Be aware that lots of file endings can be used for plaintext files. For example, .csv files are also plaintext. Indeed, it is because they have such a simple format that .csvs are the most used format for sharing tabular data. .md, .txt, .tsv, and other file suffixes are also usually plaintext.

But just because a file is not plaintext doesn’t mean we don’t want to know what it is!

Use the open command (on a mac) or the start command (if you’re using a bash shell on windows). open FILENAME / start FILENAME just asks your computer to do whatever it would do if you double-clicked on FILENAME. So if you type open CE-20170824.pdf / start CE-20170824.pdf, your computer will open the PDF in your default PDF reader.

Similarly, if you type open . or start ., your file explorer will open with the current directory open!

Exercise 9#

OK, so CE-20170824.pdf is just a paper someone wrote using this data. Since the name CE-20170824.pdf doesn’t tell us anything about this paper, let’s rename it using the mv command. Recall from DataCamp that mv stands for move, but that while it is moving files it can also rename them. If you “move” something from its current location back to its current location but with a different name, you’ve effectively re-named it!. So try re-naming CE-20170824.pdf to something more descriptive.

Organizing Files#

Up till now, we haven’t done anything that wouldn’t have been easier to do using a mouse and a regular graphical user interface. But now let’s suppose we want to analyze the data from 311 calls placed on Thursdays and Fridays to see if city workers are less likely to address problems that are reported on Fridays.

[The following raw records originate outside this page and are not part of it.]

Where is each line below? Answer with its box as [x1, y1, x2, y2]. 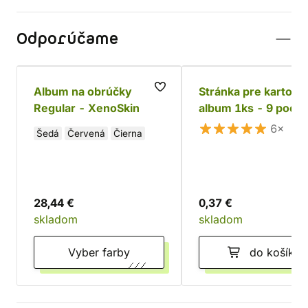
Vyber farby [102, 245, 130, 259]
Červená [67, 128, 105, 139]
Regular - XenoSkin [34, 101, 140, 115]
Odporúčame [16, 28, 118, 50]
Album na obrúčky [34, 85, 132, 98]
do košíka [250, 245, 300, 259]
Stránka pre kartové [199, 85, 306, 98]
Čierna [113, 128, 142, 139]
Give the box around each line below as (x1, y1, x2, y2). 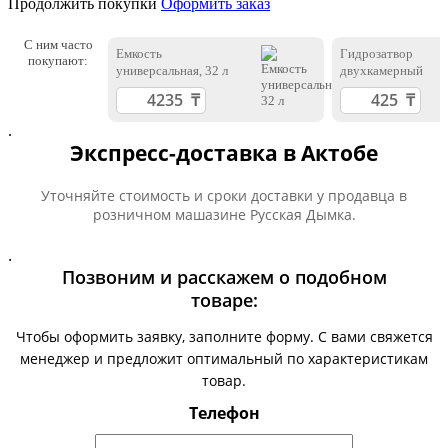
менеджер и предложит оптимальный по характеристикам (20, 349, 428, 369)
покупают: (28, 53, 88, 69)
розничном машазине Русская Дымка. (92, 205, 356, 225)
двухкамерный (340, 63, 423, 79)
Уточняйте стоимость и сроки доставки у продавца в (41, 186, 407, 206)
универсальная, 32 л (116, 63, 228, 79)
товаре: (190, 288, 258, 313)
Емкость (116, 46, 162, 62)
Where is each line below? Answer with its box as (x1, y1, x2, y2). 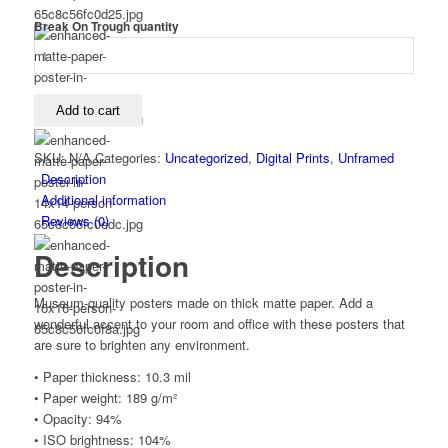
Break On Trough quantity (33, 18, 179, 36)
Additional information (40, 190, 166, 210)
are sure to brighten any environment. (33, 335, 250, 355)
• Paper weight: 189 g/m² (33, 388, 177, 408)
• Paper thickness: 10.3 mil (33, 367, 191, 387)
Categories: (94, 148, 165, 168)
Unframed (337, 148, 394, 168)
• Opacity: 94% (33, 409, 122, 429)
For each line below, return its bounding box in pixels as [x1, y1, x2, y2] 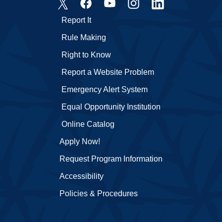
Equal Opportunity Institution [61, 102, 161, 111]
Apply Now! [59, 137, 100, 146]
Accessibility [59, 171, 104, 180]
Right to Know [61, 50, 111, 59]
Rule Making [61, 33, 106, 42]
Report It [61, 15, 91, 24]
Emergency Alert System [61, 85, 148, 94]
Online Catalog [61, 119, 114, 128]

In your normal operating system GUI, open up the raw data folder inside NYC_311calls_2018. As you will see, the folder is full of CSVs (comma-separated-values, a plain-text format for storing spreadsheets), with one file for each day.

Exercise 10#

Without using the command line (or another progamming language), how you would pull out all the files for Thursdays and Fridays and move them to a new folder without using the command line? Would you strategy work if you had 10 years of data instead of 1 year of data?




Exercise 11#

One of the advantages of the command line is that you can use wildcards (the * symbol) to identify any files with a given pattern. For example, if I wanted to list all the CSV files in raw data from February, I would type ls 311calls_2018_2_*.csv, since all the files from February (month 2) would have the same prefix (311calls_2018_2_) and suffix (.csv). Now, using the mv command and the * symbol, move all the Thursday and Friday files to a new folder. (Hint: you’ll probably need to make a new folder to put the files into first.)